I will have surgery on January 14th, more than 2 weeks earlier than it could have been. This is a huge blessing as O.R. time is pretty tight. The solidification of a date and a detailed explanation of the procedure have brought this whole experience to a new level of reality. Here is the plan so far (which may change as the procedure gets going). I will have a circle (2cm across) removed from beside my right eye. The edge of the circle will be at my lower eyelash line. From there, I'll have an incision across my temple to my ear, down in front of my ear and down into my neck. This will give the surgeon access to my parotid gland (google parotidectomy if you're not squeamish or if you still need motivation to have your moles checked!), which he will remove. Apparently I don't need my parotid gland, or so they say.

In addition to the underlying peace that we have (which at times is lying very much under), we go through times of anger and times of sadness. There are also the times of fear and denial. It's in these times that we hold tightly to the hope that we have in knowing that in all things, God is good.

Saturday, December 5, 2009

Hope

Last Sunday, our church's communion table did not contain the usual bread and wine. Instead, there was a mixing bowl, eggs, flour, etc.. All the ingredients for the bread, but clearly not the finished product. As we look forward to Christmas, we wait in anticipation to celebrate the fulfillment of so many promises and the source of our hope.

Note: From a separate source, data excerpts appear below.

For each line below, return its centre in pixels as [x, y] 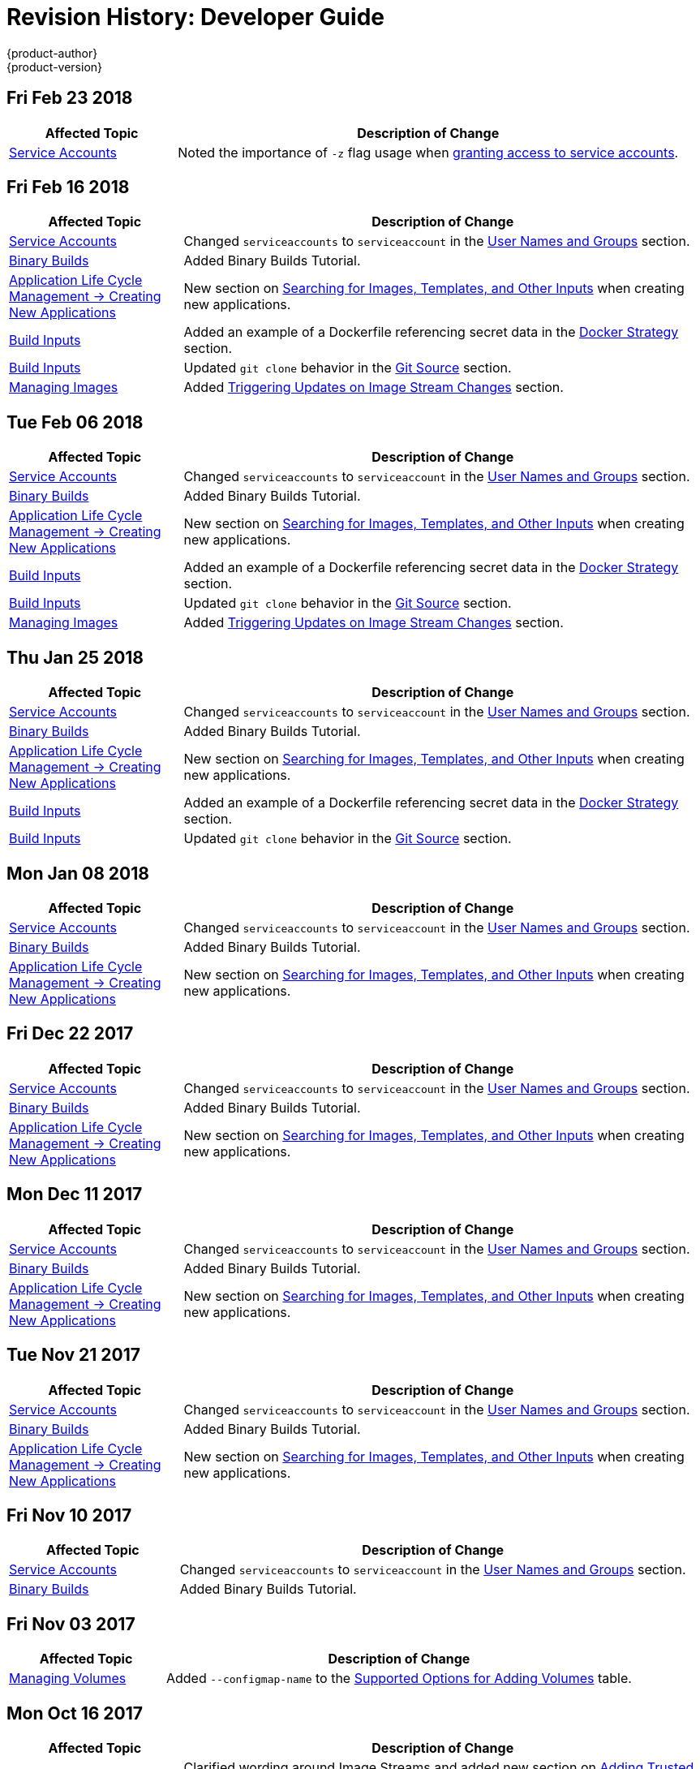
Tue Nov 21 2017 [74, 1355]
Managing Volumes [68, 1679]
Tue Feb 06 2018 [75, 422]
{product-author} [52, 53]
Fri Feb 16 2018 [68, 187]
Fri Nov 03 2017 [71, 1624]
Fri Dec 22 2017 [70, 1034]
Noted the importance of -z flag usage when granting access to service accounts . [428, 152]

Yesterday, Roz and I met with the surgeon who will perform my surgery. I'm on the list for surgery and will get the next available spot. The latest possible date is February 3rd, but mid-late January is possible too. I feel like we now have the ingredients. Now comes the patient anticipation and the hope. Hope is not blind wishful thinking. It is a deep rooted assurance, grounded in the knowledge that God works all things together for good. That's true for the good parts of life and for the hard parts of life. We know that this whole crazy experience will be used for good. This is not for nothing. This is not an accident. This is not hopeless.